(Beginning of Data for processing)

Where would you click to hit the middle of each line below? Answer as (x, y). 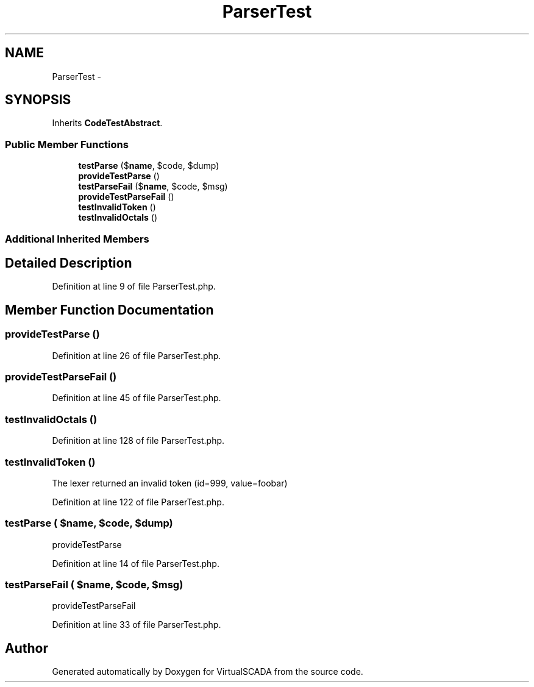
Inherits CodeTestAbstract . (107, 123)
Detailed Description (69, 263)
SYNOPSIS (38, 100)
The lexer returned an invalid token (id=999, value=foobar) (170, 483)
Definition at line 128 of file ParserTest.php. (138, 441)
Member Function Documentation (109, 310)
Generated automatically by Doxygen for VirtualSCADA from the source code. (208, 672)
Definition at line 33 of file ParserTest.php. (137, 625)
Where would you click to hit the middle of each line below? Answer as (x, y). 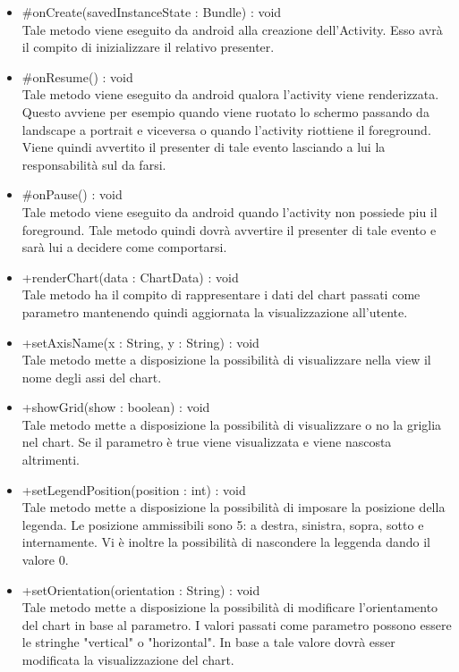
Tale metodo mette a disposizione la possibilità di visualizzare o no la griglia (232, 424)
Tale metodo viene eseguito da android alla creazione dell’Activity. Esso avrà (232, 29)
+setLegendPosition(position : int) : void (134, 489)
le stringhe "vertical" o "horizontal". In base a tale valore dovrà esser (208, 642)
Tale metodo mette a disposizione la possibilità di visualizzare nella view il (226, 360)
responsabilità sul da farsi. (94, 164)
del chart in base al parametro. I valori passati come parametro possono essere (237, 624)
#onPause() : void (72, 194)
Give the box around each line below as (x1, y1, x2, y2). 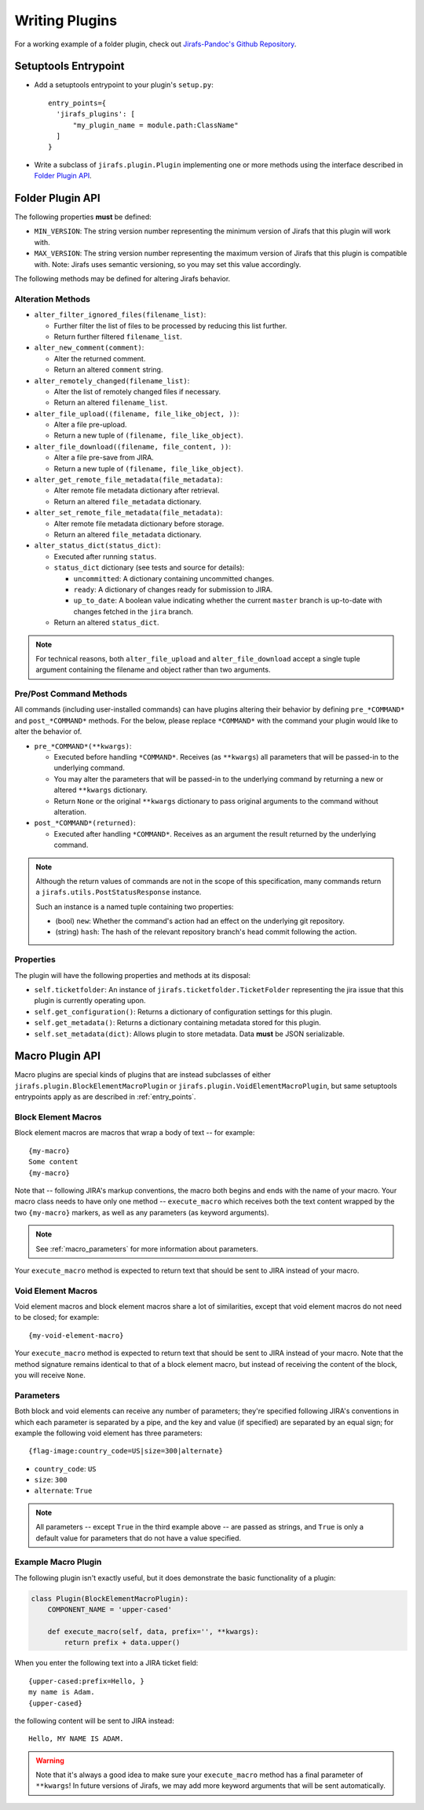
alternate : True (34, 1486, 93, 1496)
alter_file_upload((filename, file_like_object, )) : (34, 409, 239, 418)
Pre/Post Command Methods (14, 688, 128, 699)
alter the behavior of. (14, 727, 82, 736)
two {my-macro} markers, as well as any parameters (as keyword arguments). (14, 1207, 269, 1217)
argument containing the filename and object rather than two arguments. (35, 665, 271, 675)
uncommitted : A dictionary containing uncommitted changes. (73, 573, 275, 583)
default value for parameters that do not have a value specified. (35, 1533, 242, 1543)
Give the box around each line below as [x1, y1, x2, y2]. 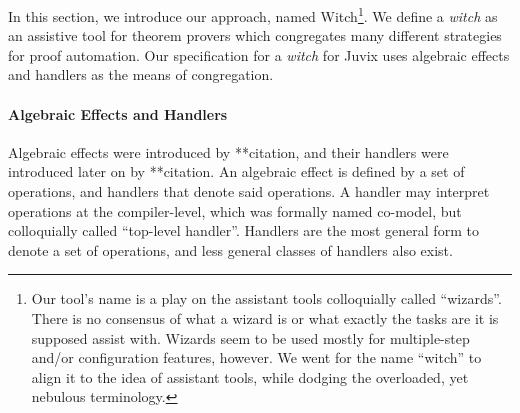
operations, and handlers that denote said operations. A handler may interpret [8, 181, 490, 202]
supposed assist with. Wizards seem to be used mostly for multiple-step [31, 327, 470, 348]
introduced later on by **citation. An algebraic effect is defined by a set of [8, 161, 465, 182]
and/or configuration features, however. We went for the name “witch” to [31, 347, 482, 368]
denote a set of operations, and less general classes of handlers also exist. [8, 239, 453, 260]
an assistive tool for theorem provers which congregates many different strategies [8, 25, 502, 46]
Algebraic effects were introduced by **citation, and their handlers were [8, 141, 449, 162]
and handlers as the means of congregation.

(End of Data for processing)

## [Work to be completed]
A bare number is all that is asked for: the count of lines above that include "containing".

## [Solution below]
2